• [Exercise prompt]
For the entries that appear below, write out the exact text and omit the pictures.

• [Items from a dataset]
________________

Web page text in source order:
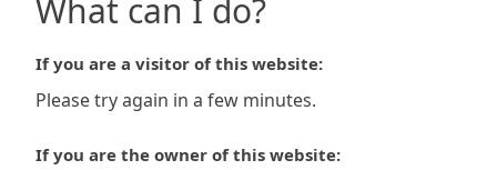
What can I do?
If you are a visitor of this website:
Please try again in a few minutes.
If you are the owner of this website:
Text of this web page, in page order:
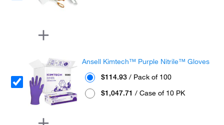
Ansell Kimtech™ Purple Nitrile™ Gloves
$114.93 / Pack of 100
$1,047.71 / Case of 10 PK
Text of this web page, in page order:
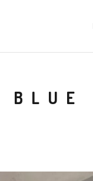
BLUE
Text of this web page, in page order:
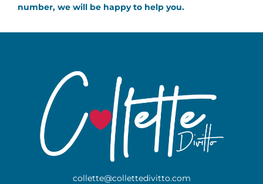
number, we will be happy to help you.
collette@collettedivitto.com
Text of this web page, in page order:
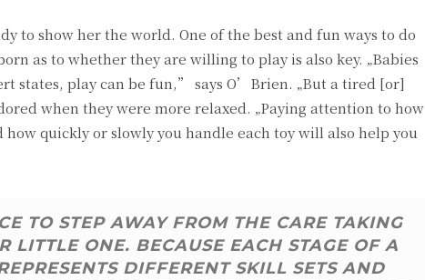
to show her the world. One of the best and fun ways to do
as to whether they are willing to play is also key. „Babies
states, play can be fun,” says O’Brien. „But a tired [or]
when they were more relaxed. „Paying attention to how
quickly or slowly you handle each toy will also help you
TO STEP AWAY FROM THE CARE TAKING
LITTLE ONE. BECAUSE EACH STAGE OF A
DIFFERENT SKILL SETS AND
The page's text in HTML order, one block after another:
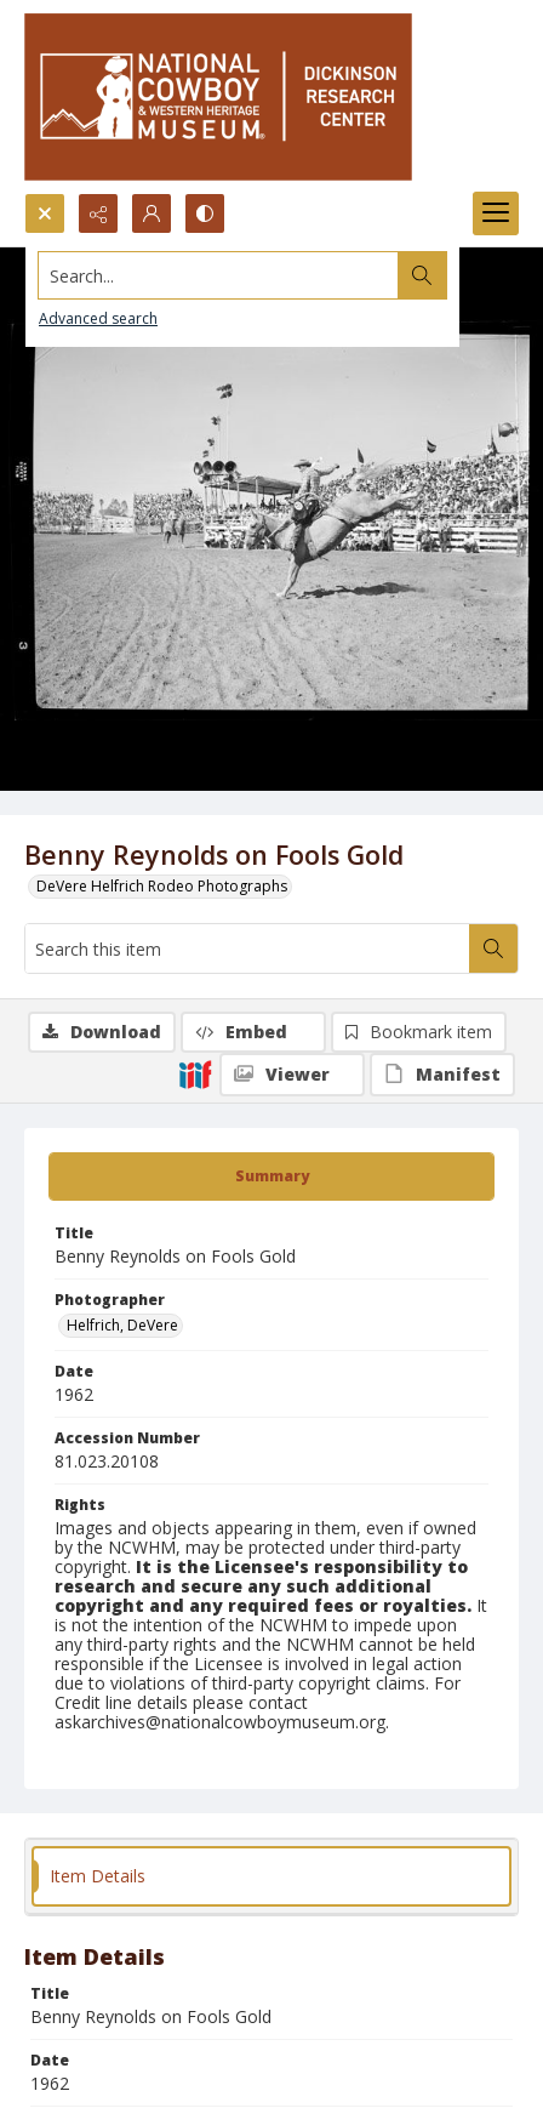
Search...
Advanced search
Benny Reynolds on Fools Gold
DeVere Helfrich Rodeo Photographs
Summary
Title
Benny Reynolds on Fools Gold
Photographer
Helfrich, DeVere
Date
1962
Accession Number
81.023.20108
Rights
Images and objects appearing in them, even if owned
by the NCWHM, may be protected under third-party
copyright. It is the Licensee's responsibility to
research and secure any such additional
copyright and any required fees or royalties. It
is not the intention of the NCWHM to impede upon
any third-party rights and the NCWHM cannot be held
responsible if the Licensee is involved in legal action
due to violations of third-party copyright claims. For
Credit line details please contact
askarchives@nationalcowboymuseum.org.
Format
Download Embed
Bookmark item
Viewer
Manifest
Item Details
Item Details
Title
Benny Reynolds on Fools Gold
Date
1962
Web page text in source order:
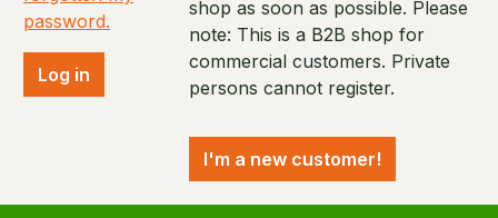
password.
Log in
shop as soon as possible. Please
note: This is a B2B shop for
commercial customers. Private
persons cannot register.
I'm a new customer!
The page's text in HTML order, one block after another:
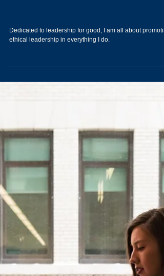
Dedicated to Leadership
for Good
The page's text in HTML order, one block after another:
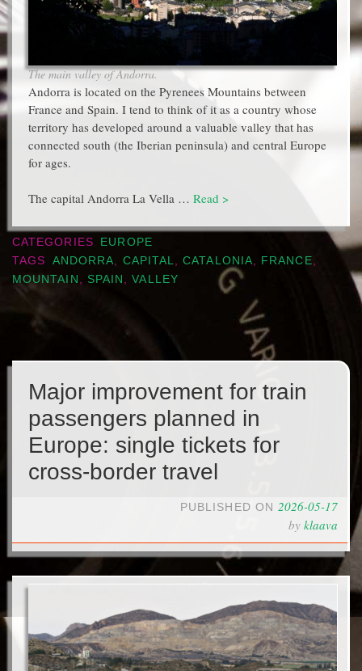
The main valley of Andorra.
Andorra is located on the Pyrenees Mountains between
France and Spain. I tend to think of it as a country whose
territory has developed around a valuable valley that has
connected south (the Iberian peninsula) and central Europe
for ages.
The capital Andorra La Vella … Read >
CATEGORIES
EUROPE
TAGS
ANDORRA CAPITAL ,CATALONIA FRANCE
MOUNTAIN
SPAIN ,VALLEY
Major improvement for train
passengers planned in
Europe: single tickets for
cross-border travel
PUBLISHED ON 2026-05-17
by klaava
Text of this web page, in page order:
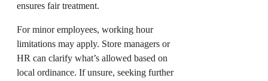
ensures fair treatment.
For minor employees, working hour
limitations may apply. Store managers or
HR can clarify what’s allowed based on
local ordinance. If unsure, seeking further
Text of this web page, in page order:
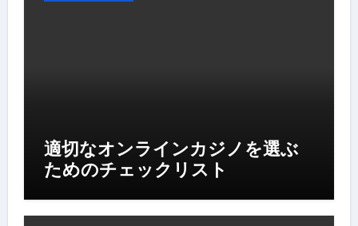
適切なオンラインカジノを選ぶ
ためのチェックリスト

________________

• [Solution for this exercise]
Web page text in source order:
What can I do?
If you are a visitor of this website:
Please try again in a few minutes.
If you are the owner of this website:
Text of this web page, in page order:
Ansell Kimtech™ Purple Nitrile™ Gloves
$114.93 / Pack of 100
$1,047.71 / Case of 10 PK
Text of this web page, in page order:
BLUE
Text of this web page, in page order:
number, we will be happy to help you.
collette@collettedivitto.com
Text of this web page, in page order:
to show her the world. One of the best and fun ways to do
as to whether they are willing to play is also key. „Babies
states, play can be fun,” says O’Brien. „But a tired [or]
when they were more relaxed. „Paying attention to how
quickly or slowly you handle each toy will also help you
TO STEP AWAY FROM THE CARE TAKING
LITTLE ONE. BECAUSE EACH STAGE OF A
DIFFERENT SKILL SETS AND
The page's text in HTML order, one block after another:
Search...
Advanced search
Benny Reynolds on Fools Gold
DeVere Helfrich Rodeo Photographs
Summary
Title
Benny Reynolds on Fools Gold
Photographer
Helfrich, DeVere
Date
1962
Accession Number
81.023.20108
Rights
Images and objects appearing in them, even if owned
by the NCWHM, may be protected under third-party
copyright. It is the Licensee's responsibility to
research and secure any such additional
copyright and any required fees or royalties. It
is not the intention of the NCWHM to impede upon
any third-party rights and the NCWHM cannot be held
responsible if the Licensee is involved in legal action
due to violations of third-party copyright claims. For
Credit line details please contact
askarchives@nationalcowboymuseum.org.
Format
Download Embed
Bookmark item
Viewer
Manifest
Item Details
Item Details
Title
Benny Reynolds on Fools Gold
Date
1962
Web page text in source order:
password.
Log in
shop as soon as possible. Please
note: This is a B2B shop for
commercial customers. Private
persons cannot register.
I'm a new customer!
The page's text in HTML order, one block after another:
Dedicated to Leadership
for Good
The page's text in HTML order, one block after another:
The main valley of Andorra.
Andorra is located on the Pyrenees Mountains between
France and Spain. I tend to think of it as a country whose
territory has developed around a valuable valley that has
connected south (the Iberian peninsula) and central Europe
for ages.
The capital Andorra La Vella … Read >
CATEGORIES
EUROPE
TAGS
ANDORRA CAPITAL ,CATALONIA FRANCE
MOUNTAIN
SPAIN ,VALLEY
Major improvement for train
passengers planned in
Europe: single tickets for
cross-border travel
PUBLISHED ON 2026-05-17
by klaava
Text of this web page, in page order:
ensures fair treatment.
For minor employees, working hour
limitations may apply. Store managers or
HR can clarify what’s allowed based on
local ordinance. If unsure, seeking further
Text of this web page, in page order:
適切なオンラインカジノを選ぶ
ためのチェックリスト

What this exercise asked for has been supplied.